Give back the data below word for word. Any image in it should be left out.
START Supplied data
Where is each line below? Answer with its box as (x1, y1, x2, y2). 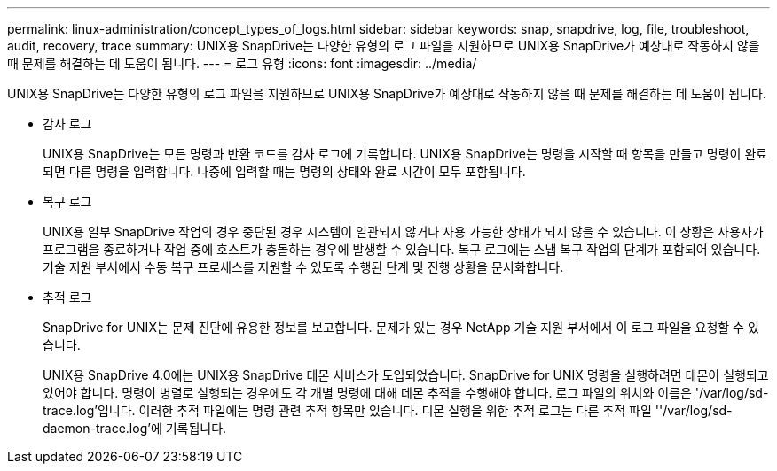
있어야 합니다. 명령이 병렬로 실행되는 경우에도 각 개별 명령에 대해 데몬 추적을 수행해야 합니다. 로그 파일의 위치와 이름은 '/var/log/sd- (43, 385, 769, 400)
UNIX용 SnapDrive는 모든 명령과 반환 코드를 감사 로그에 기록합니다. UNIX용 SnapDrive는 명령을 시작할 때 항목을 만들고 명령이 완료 (43, 146, 768, 161)
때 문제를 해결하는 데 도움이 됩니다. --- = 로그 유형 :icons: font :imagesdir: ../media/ (7, 56, 477, 71)
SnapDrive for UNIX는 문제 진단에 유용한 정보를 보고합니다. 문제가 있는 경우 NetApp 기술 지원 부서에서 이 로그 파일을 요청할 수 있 (43, 320, 759, 335)
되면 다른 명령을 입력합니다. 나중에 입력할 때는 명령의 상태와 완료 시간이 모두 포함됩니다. (43, 164, 526, 179)
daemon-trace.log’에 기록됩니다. (43, 421, 227, 436)
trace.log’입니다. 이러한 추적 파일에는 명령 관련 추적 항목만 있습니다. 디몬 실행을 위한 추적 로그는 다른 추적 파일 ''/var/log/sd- (43, 403, 733, 418)
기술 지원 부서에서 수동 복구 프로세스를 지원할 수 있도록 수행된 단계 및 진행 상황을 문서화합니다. (43, 259, 564, 274)
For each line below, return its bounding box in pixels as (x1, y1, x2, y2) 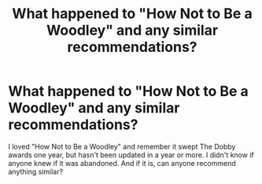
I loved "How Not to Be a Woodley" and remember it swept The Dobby (8, 142, 236, 151)
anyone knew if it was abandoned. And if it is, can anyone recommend (8, 158, 236, 167)
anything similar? (8, 167, 64, 176)
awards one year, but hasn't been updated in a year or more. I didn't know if (8, 150, 254, 160)
END Supplied data
Answer area.
Where is each line below? Answer with its box as (x1, y1, x2, y2). 
있어야 합니다. 명령이 병렬로 실행되는 경우에도 각 개별 명령에 대해 데몬 추적을 수행해야 합니다. 로그 파일의 위치와 이름은 '/var/log/sd- (43, 385, 769, 400)
UNIX용 SnapDrive는 모든 명령과 반환 코드를 감사 로그에 기록합니다. UNIX용 SnapDrive는 명령을 시작할 때 항목을 만들고 명령이 완료 (43, 146, 768, 161)
때 문제를 해결하는 데 도움이 됩니다. --- = 로그 유형 :icons: font :imagesdir: ../media/ (7, 56, 477, 71)
SnapDrive for UNIX는 문제 진단에 유용한 정보를 보고합니다. 문제가 있는 경우 NetApp 기술 지원 부서에서 이 로그 파일을 요청할 수 있 (43, 320, 759, 335)
되면 다른 명령을 입력합니다. 나중에 입력할 때는 명령의 상태와 완료 시간이 모두 포함됩니다. (43, 164, 526, 179)
daemon-trace.log’에 기록됩니다. (43, 421, 227, 436)
trace.log’입니다. 이러한 추적 파일에는 명령 관련 추적 항목만 있습니다. 디몬 실행을 위한 추적 로그는 다른 추적 파일 ''/var/log/sd- (43, 403, 733, 418)
기술 지원 부서에서 수동 복구 프로세스를 지원할 수 있도록 수행된 단계 및 진행 상황을 문서화합니다. (43, 259, 564, 274)
For each line below, return its bounding box in pixels as (x1, y1, x2, y2) 
I loved "How Not to Be a Woodley" and remember it swept The Dobby (8, 142, 236, 151)
anyone knew if it was abandoned. And if it is, can anyone recommend (8, 158, 236, 167)
anything similar? (8, 167, 64, 176)
awards one year, but hasn't been updated in a year or more. I didn't know if (8, 150, 254, 160)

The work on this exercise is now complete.